The interp system is based on a stateless functional language specifically so that its computations can be parallelized easily. In many cases it’s obvious where and how to split a large function up so that each CPU computes a portion of the result independently (sort of a mini map-reduce). I had already experimented earlier with breaking PRMan renders into screen-space chunks and computing each one in parallel. This actually works great, provided that the edges can be kept seamless. However, since ROAM outputs a unified mesh for the whole planet, this approach entails a lot of redundant computation, and it also interacts poorly with PRMan’s own multithreading (PRMan really wants the entire machine to itself while rendering)*. So, I decided to try splitting on the vertex evaluations. The original ROAM system evaluates vertices one at a time, but as part of my SIMD optimization I modified the algorithm to batch up position evaluations as much as possible. The ROAM algorithm doesn’t actually need to know the position of a new vertex immediately; it can keep working on other splittable triangles and then come back later to see if the new triangle it made still needs to be split further. In this way I’m able to batch up terrain evaluations into groups of hundreds or thousands of vertices, each of which takes a non-negligible amount of time to compute, and all of which are entirely independent.

In order to reduce coding time and complexity, my usual technique to distributed processing is to fork() the main process a few times, open pipes to each child process, then sit in a poll() loop sending batches of work to each child and sleeping while they are busy. I find this far easier than traditional multithreaded programming, because there is no shared state and inter-task communication is 100% explicit through the poll() loop and pipes. For RIB handling and external rendering I pass the results over pipes or sockets, but here for efficiency I use shared memory: the parent process mmap()s a buffer shared to all child processes, where the parent writes input lat/lon positions and the children write position/color outputs in designated places.

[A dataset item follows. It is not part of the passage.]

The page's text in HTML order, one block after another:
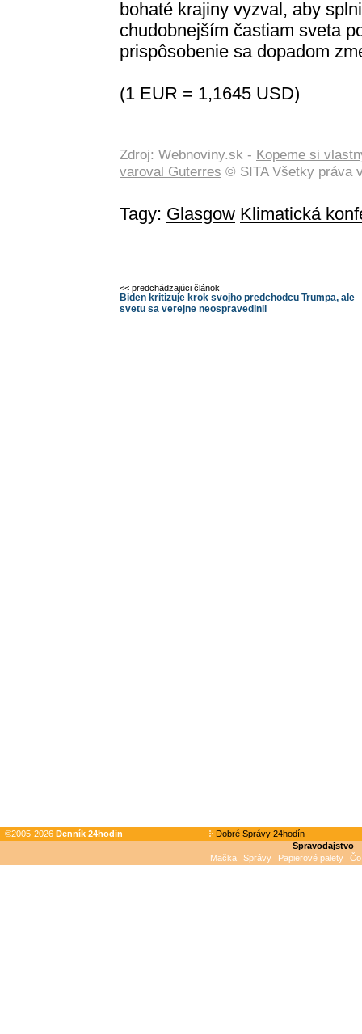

Here I discovered an unanticipated complication: the fork()ed children also share file descriptor state with each other. This caused libtiff to step all over itself because file seeks from different child processes would interfere with each other. In general interp is not designed for this situation (and it is definitely not thread-safe). However, I was able to get around it by plugging in custom I/O functions to libtiff that use pread()/pwrite() instead of read()/write(), which provide an explicit file offset to each call (tracked manually by following libtiff’s read, write, and seek calls). Yes, I know that Linux has some magic clone() flags that can turn off file descriptor sharing, but I don’t want interp to become too Linux-specific. (though of course fork() is a lost cause on Windows – my general philosophy is that “core” non-GUI/non-rendering features must work on all of Linux, OSX, and Windows, and everything must work across Linux and OSX. It’d probably work on any BSD too, but I haven’t tried).

Back to the main story: distributing the vertex computations. I got a massive speed-up! Together with the sorting optimization and scanline-oriented TIFF files, terrain computation got about 2x to 3x faster on an 8-core machine (using about 6 worker processes – using more reduced performance due to batches becoming too small). I bet I could get another 2x or so from making the sampler smarter as described above, but that would likely require many days of coding, and so isn’t worth it for my current project. Also, terrain generation has gone from a majority to a minority of render time. Now the dominant factor is shading of secondary rays within PRMan. I’ve already added a few tweaks to my main shader that reduce the computation done on non-camera rays (using larger texture filters, not doing ambient occlusion lookups, etc). Still, I am down to about 2 minutes per frame with the quality knobs turned all the way up, which is certainly comfortable for this production.

* splitting a frame into screen-space chunks is still worth pursuing as an optimization for high-speed interactive rendering, where seamlessness isn’t a huge worry. I can’t wait to try running a whole bunch of AWS instances in parallel on one frame.